→ Assignment
For the material below, return exactly the lines starting at the line containing "Give the centre of each line below as (x, y)." and ending at the line containing "roadway, bridge, etc.). [6, 547, 102, 562]", both ends included, and no others.

→ Material shown
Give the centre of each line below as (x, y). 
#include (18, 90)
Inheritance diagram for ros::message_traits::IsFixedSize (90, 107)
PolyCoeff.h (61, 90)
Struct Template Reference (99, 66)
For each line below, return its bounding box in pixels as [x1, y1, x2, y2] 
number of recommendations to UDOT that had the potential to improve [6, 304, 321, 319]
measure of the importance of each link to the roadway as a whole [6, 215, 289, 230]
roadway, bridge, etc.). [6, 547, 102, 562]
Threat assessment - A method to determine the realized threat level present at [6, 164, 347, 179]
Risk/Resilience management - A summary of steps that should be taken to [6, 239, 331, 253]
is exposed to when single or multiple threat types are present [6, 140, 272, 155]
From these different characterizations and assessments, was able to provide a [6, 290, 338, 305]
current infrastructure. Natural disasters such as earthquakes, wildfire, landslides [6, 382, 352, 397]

==

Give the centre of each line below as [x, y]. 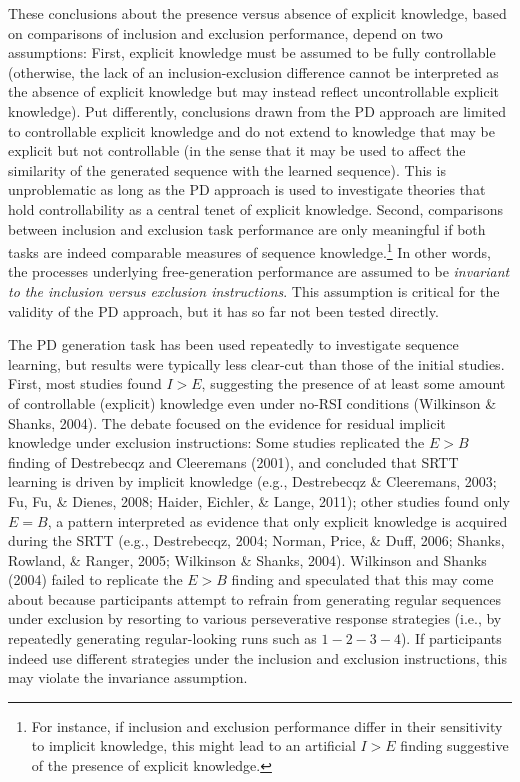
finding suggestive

→ Solution
Give the centre of each line below as (x, y). 
#include (18, 90)
Inheritance diagram for ros::message_traits::IsFixedSize (90, 107)
PolyCoeff.h (61, 90)
Struct Template Reference (99, 66)
For each line below, return its bounding box in pixels as [x1, y1, x2, y2] 
number of recommendations to UDOT that had the potential to improve [6, 304, 321, 319]
measure of the importance of each link to the roadway as a whole [6, 215, 289, 230]
roadway, bridge, etc.). [6, 547, 102, 562]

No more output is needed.